Records from a dataset:

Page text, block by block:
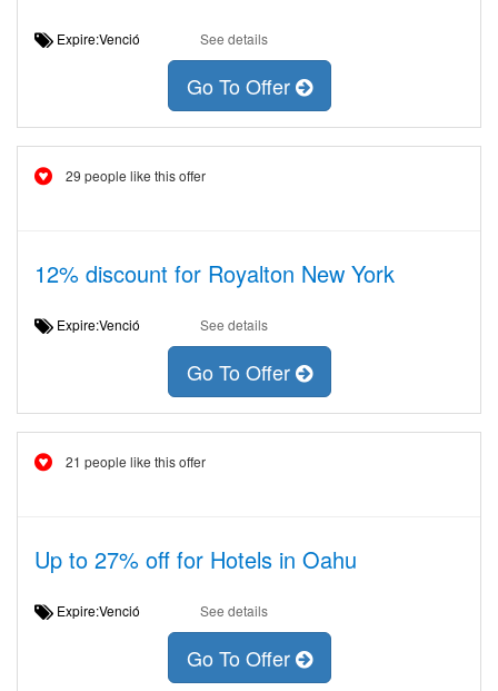
Expire:Venció See details
Go To Offer
29 people like this offer
12% discount for Royalton New York
Expire:Venció See details
Go To Offer
21 people like this offer
Up to 27% off for Hotels in Oahu
Expire:Venció See details
Go To Offer
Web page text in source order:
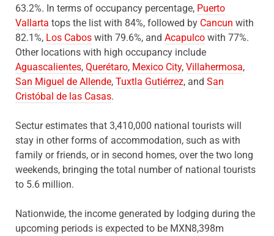
63.2%. In terms of occupancy percentage, Puerto
Vallarta tops the list with 84%, followed by Cancun with
82.1%, Los Cabos with 79.6%, and Acapulco with 77%.
Other locations with high occupancy include
Aguascalientes, Querétaro, Mexico City, Villahermosa,
San Miguel de Allende, Tuxtla Gutiérrez, and San
Cristóbal de las Casas.
Sectur estimates that 3,410,000 national tourists will
stay in other forms of accommodation, such as with
family or friends, or in second homes, over the two long
weekends, bringing the total number of national tourists
to 5.6 million.
Nationwide, the income generated by lodging during the
upcoming periods is expected to be MXN8,398m
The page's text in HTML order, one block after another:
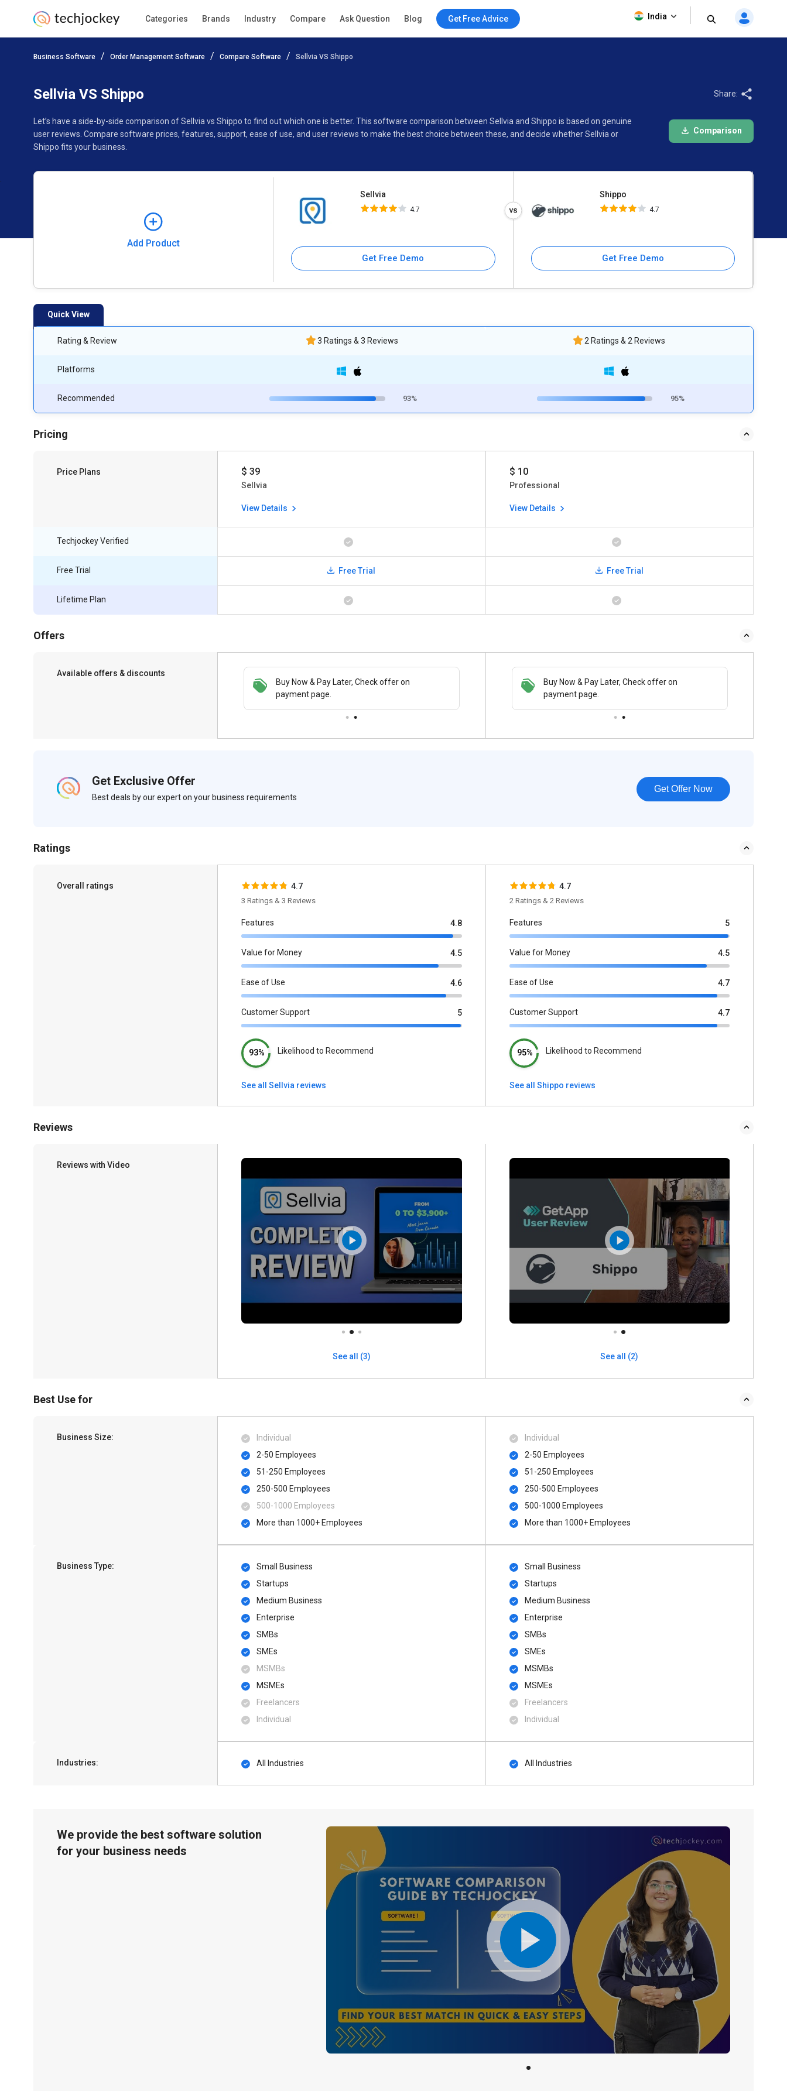
Categories Brands Industry Compare Ask Question Blog Get Free Advice India
Business Software Order Management Software Compare Software Sellvia VS Shippo
Sellvia VS Shippo
Let’s have a side-by-side comparison of Sellvia vs Shippo to find out which one is better. This software comparison between Sellvia and Shippo is based on genuine
user reviews. Compare software prices, features, support, ease of use, and user reviews to make the best choice between these, and decide whether Sellvia or
Shippo fits your business.
Share:
Comparison
Add Product
Sellvia
4.7
Get Free Demo
Shippo
4.7
Get Free Demo
Add Product
Quick View
Rating & Review
Platforms
Recommended
3 Ratings & 3 Reviews
93%
2 Ratings & 2 Reviews
95%
Pricing
Price Plans $ 39
Sellvia
View Details
$ 10
Professional
View Details
Techjockey Verified
Free Trial
Lifetime Plan
Free Trial Free Trial
Offers
Available offers & discounts
Buy Now & Pay Later, Check offer on
payment page.
Save upto 18%, Get GST Invoice on your
business purchase
Buy Now & Pay Later, Check offer on
payment page.
Get Exclusive Offer
Best deals by our expert on your business requirements
Get Offer Now
Ratings
Overall ratings 4.7
3 Ratings & 3 Reviews
Features 4.8
Value for Money 4.5
Ease of Use 4.6
Customer Support 5
93% Likelihood to Recommend
See all Sellvia reviews
4.7
2 Ratings & 2 Reviews
Features 5
Value for Money 4.5
Ease of Use 4.7
Customer Support 4.7
95% Likelihood to Recommend
See all Shippo reviews
Reviews
Reviews with Video
See all (3) See all (2)
Best Use for
Business Size:
Individual
2-50 Employees
51-250 Employees
250-500 Employees
500​-​1000 Employees
More than 1000+ Employees
Individual
2-50 Employees
51-250 Employees
250-500 Employees
500​-​1000 Employees
More than 1000+ Employees
Business Type:
Small Business
Startups
Medium Business
Enterprise
SMBs
SMEs
MSMBs
MSMEs
Freelancers
Individual
Small Business
Startups
Medium Business
Enterprise
SMBs
SMEs
MSMBs
MSMEs
Freelancers
Individual
Industries: All Industries All Industries
We provide the best software solution
for your business needs
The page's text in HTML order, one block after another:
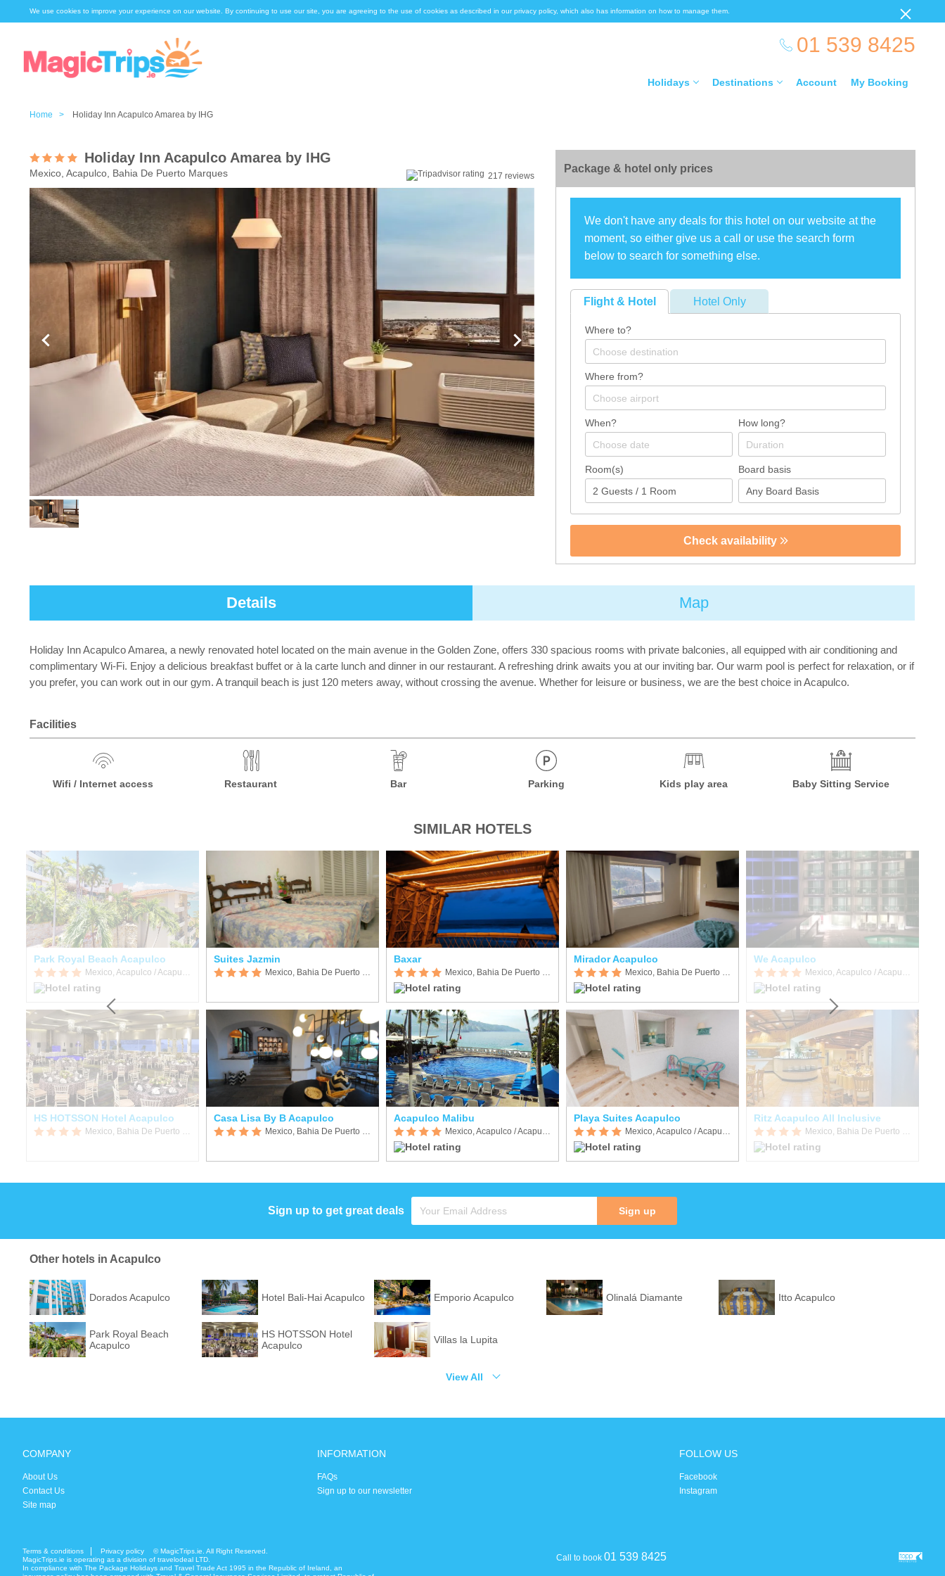
We use cookies to improve your experience on our website. By continuing to use our site, you are agreeing to the use of cookies as described in our privacy policy, which also has information on how to manage them.
01 539 8425
Holidays Destinations Account My Booking
Home > Holiday Inn Acapulco Amarea by IHG
Holiday Inn Acapulco Amarea by IHG
Mexico, Acapulco, Bahia De Puerto Marques 217 reviews
Package & hotel only prices
We don't have any deals for this hotel on our website at the
moment, so either give us a call or use the search form
below to search for something else.
Flight & Hotel Hotel Only
Where to?
Where from?
When? How long?
Room(s) Board basis
Check availability
Details Map
Holiday Inn Acapulco Amarea, a newly renovated hotel located on the main avenue in the Golden Zone, offers 330 spacious rooms with private balconies, all equipped with air conditioning and
complimentary Wi-Fi. Enjoy a delicious breakfast buffet or à la carte lunch and dinner in our restaurant. A refreshing drink awaits you at our inviting bar. Our warm pool is perfect for relaxation, or if
you prefer, you can work out in our gym. A tranquil beach is just 120 meters away, without crossing the avenue. Whether for leisure or business, we are the best choice in Acapulco.
Facilities
Wifi / Internet access Restaurant Bar Parking Kids play area Baby Sitting Service
SIMILAR HOTELS
Park Royal Beach Acapulco
HS HOTSSON Hotel Acapulco
Suites Jazmin
Casa Lisa By B Acapulco
Baxar
Acapulco Malibu
Mirador Acapulco
Playa Suites Acapulco
We Acapulco
Ritz Acapulco All Inclusive
Sign up to get great deals Sign up
Other hotels in Acapulco
Dorados Acapulco Hotel Bali-Hai Acapulco Emporio Acapulco Olinalá Diamante Itto Acapulco
Park Royal Beach
Acapulco
HS HOTSSON Hotel
Acapulco
Villas la Lupita
View All
COMPANY
About Us
Contact Us
Site map
INFORMATION
FAQs
Sign up to our newsletter
FOLLOW US
Facebook
Instagram
Terms & conditions Privacy policy
© MagicTrips.ie. All Right Reserved.
MagicTrips.ie is operating as a division of travelodeal LTD.
In compliance with The Package Holidays and Travel Trade Act 1995 in the Republic of Ireland, an
Call to book 01 539 8425
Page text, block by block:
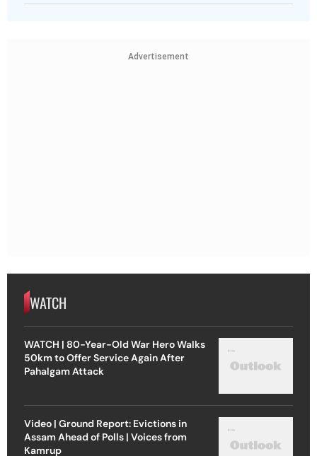
WATCH | 80-Year-Old War Hero Walks
50km to Offer Service Again After
Pahalgam Attack
Video | Ground Report: Evictions in
Assam Ahead of Polls | Voices from
Kamrup
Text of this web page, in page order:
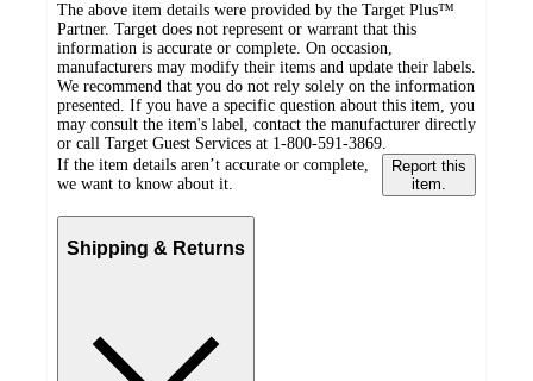
The above item details were provided by the Target Plus™
Partner. Target does not represent or warrant that this
information is accurate or complete. On occasion,
manufacturers may modify their items and update their labels.
We recommend that you do not rely solely on the information
presented. If you have a specific question about this item, you
may consult the item's label, contact the manufacturer directly
or call Target Guest Services at 1-800-591-3869.
If the item details aren’t accurate or complete,
we want to know about it.
Report this
item.
Shipping & Returns
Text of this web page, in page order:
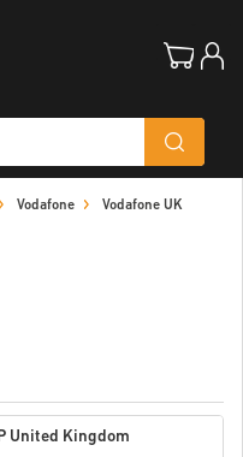
Vodafone Vodafone UK
United Kingdom
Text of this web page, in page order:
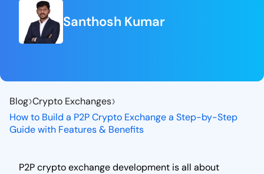
Santhosh Kumar
Blog›Crypto Exchanges›
How to Build a P2P Crypto Exchange a Step-by-Step
Guide with Features & Benefits
P2P crypto exchange development is all about
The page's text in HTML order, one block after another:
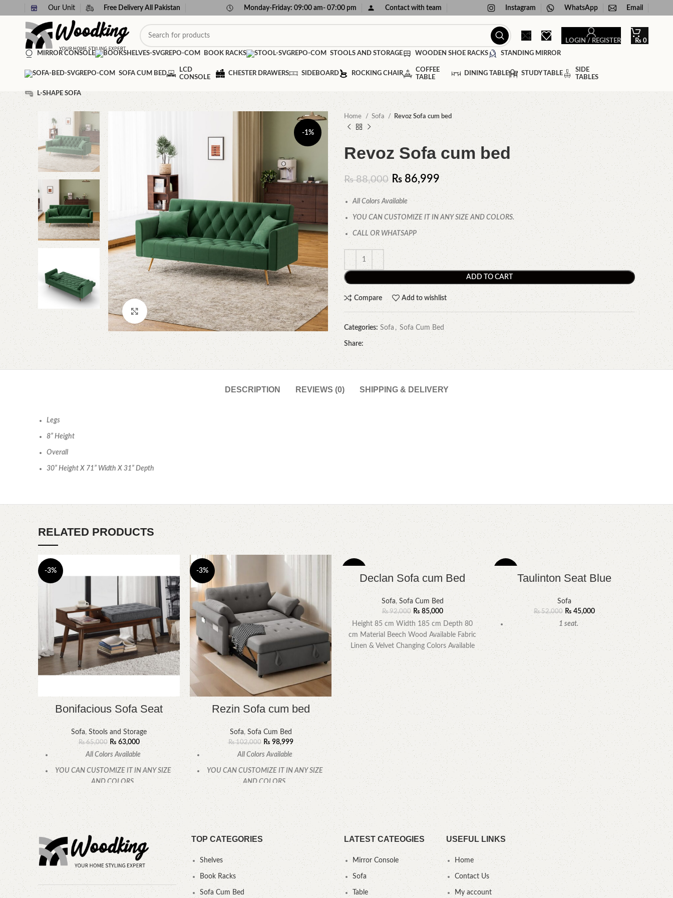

What to produce: Whenever a line above includes "Video", copy it in full.

Solution for this exercise:
Reviews with Video
Video | Ground Report: Evictions in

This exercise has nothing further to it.